De dagvaarding is geldig, deze rechtbank is bevoegd tot kennisneming van het ten laste gelegde feit en de officier van justitie is ontvankelijk. Er zijn geen redenen voor schorsing van de vervolging.
4. Waardering van het bewijs
4.1.
Inleiding
In het onderzoek 26TandemII was op basis van Ennetcomgegevens - de door politie ontsloten ‘PGP-berichten’- het vermoeden ontstaan dat [naam 1] zich samen met [naam 2] sinds 2015 bezig hield met het transport in verdovende middelen, waarbij ook de viskotter [nummer kotter] zou worden ingezet en waarbij ook de naam van [medeverdachte 2] en [naam 3] zijn genoemd. [naam 1] is stelselmatig geobserveerd, waarbij op 9 juni 2017 wordt gezien dat hij samen met [medeverdachte 1] naar Harlingen gaat, waar [medeverdachte 1] door [medeverdachte 2] naar de [nummer kotter] wordt gebracht. Om die reden is besloten de [nummer kotter] te ‘vlaggen’, dat wil zeggen te laten volgen door de kustwacht. De kotter [nummer kotter] was op vrijdag 9 juni 2017 in de avond uitgevaren vanuit de haven van Harlingen. Op grond van een verdachte beweging van de [nummer kotter] - de viskotter heeft even stilgelegen in het spoor van het uit Brazilië afkomstige containerschip de MSC Krystal - is besloten de viskotter [nummer kotter] te controleren.

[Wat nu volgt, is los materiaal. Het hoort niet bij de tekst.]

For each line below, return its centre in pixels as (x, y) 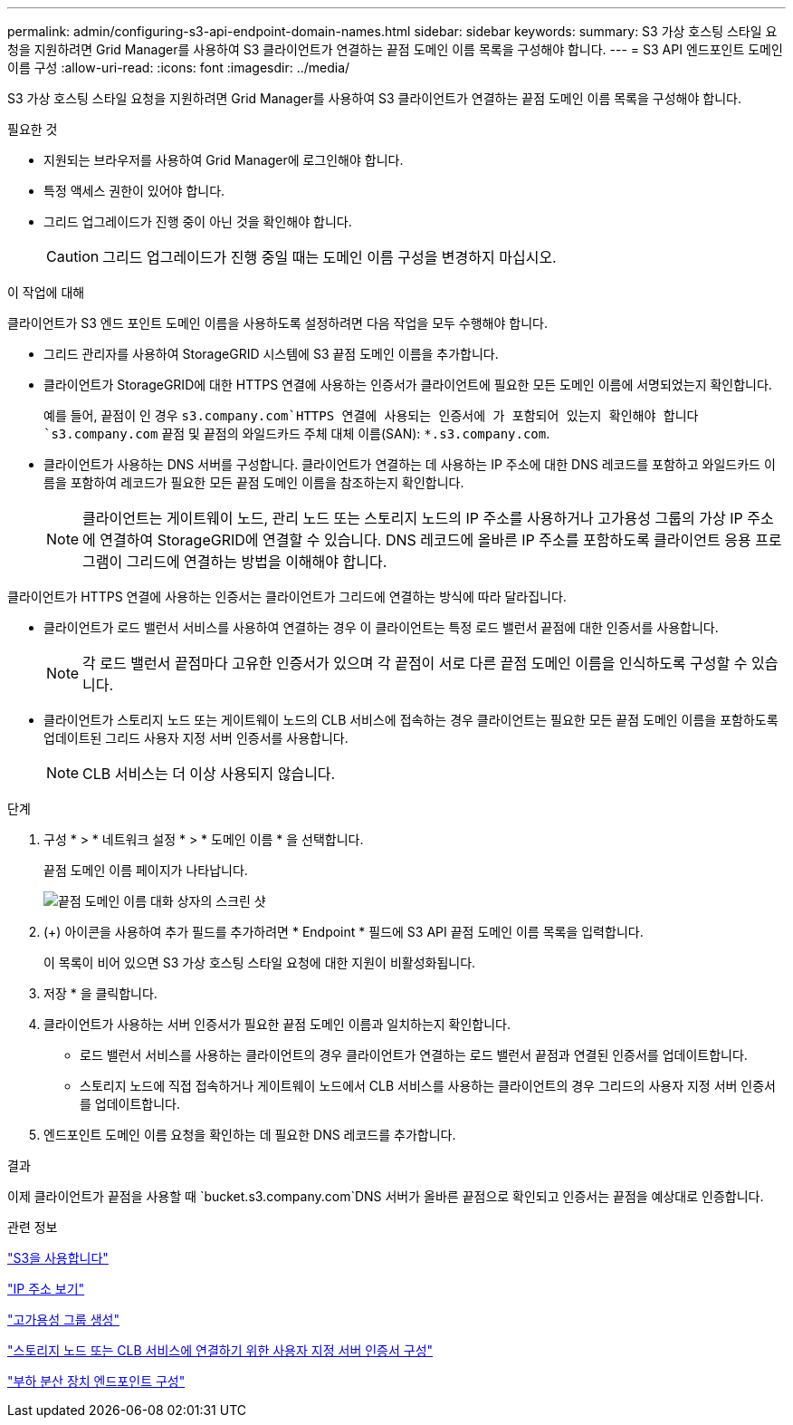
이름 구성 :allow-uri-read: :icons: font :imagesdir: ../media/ (179, 67)
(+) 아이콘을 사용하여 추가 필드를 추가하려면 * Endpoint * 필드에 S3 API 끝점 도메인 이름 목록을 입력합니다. (344, 932)
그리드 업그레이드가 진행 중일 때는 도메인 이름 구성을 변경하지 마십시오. (330, 257)
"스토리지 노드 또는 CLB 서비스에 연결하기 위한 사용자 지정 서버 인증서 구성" (220, 1350)
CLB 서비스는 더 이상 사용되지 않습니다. (209, 774)
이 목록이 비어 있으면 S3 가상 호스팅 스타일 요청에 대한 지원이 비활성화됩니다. (260, 963)
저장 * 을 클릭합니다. (100, 993)
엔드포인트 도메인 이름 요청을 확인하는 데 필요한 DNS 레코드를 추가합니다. (250, 1135)
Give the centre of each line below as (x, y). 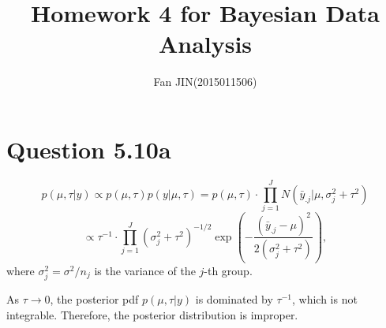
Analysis (205, 44)
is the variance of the (145, 270)
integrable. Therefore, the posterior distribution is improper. (152, 314)
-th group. (228, 270)
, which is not (324, 299)
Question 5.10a (89, 149)
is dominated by (234, 299)
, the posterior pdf (94, 299)
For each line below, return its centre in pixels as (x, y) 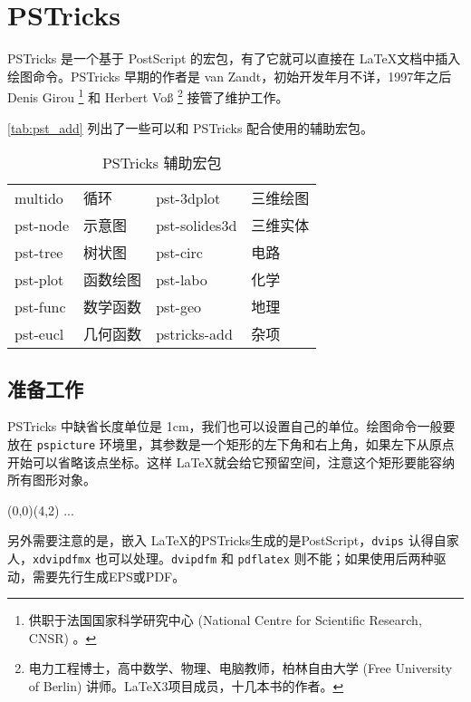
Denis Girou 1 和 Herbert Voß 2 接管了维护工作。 (148, 96)
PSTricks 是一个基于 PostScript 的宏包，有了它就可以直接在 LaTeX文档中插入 (234, 58)
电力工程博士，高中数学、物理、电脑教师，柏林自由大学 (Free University (240, 668)
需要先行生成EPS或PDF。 (109, 576)
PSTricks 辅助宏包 (162, 163)
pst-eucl (39, 333)
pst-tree (39, 252)
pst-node (42, 225)

Vast staat dat tijdens deze controle en de daarop volgende doorzoeking een hoeveelheid van 261 kilogram cocaïne is aangetroffen. Eveneens staat vast dat toen de [nummer kotter] op 9 juni 2017 de haven van Harlingen uitvoer om deze vervolgens op 10 juni 2017 weer binnen te varen, [medeverdachte 1] , [verdachte] , [medeverdachte 3] en [medeverdachte 4] aan boord waren. De eigenaar van de [nummer kotter] , [medeverdachte 2] , stond op het moment van de controle van de [nummer kotter] op 10 juni 2017 op de kade.
4.2.
Het standpunt van het Openbaar Ministerie
De officier van justitie heeft gerekwireerd tot bewezenverklaring van het ten laste gelegde feit, het medeplegen van invoer van cocaïne, op grond van de in het dossier aanwezige bewijsmiddelen.
4.3.
Het standpunt van de verdediging
De raadsman heeft zich op het standpunt gesteld dat verdachte van het ten laste gelegde moet worden vrijgesproken, omdat hij niet wist van het werkelijke doel van de tocht. Verdachte is meegevraagd en meegegaan om te vissen, waaraan niet wordt afgedaan doordat hij niet meer weet door wie of op welke wijze hij is meegevraagd om te gaan vissen.
4.4.
Het oordeel van de rechtbank
4.4.1.
Overwegingen
Betrouwbaarheid van de verklaring van [medeverdachte 2]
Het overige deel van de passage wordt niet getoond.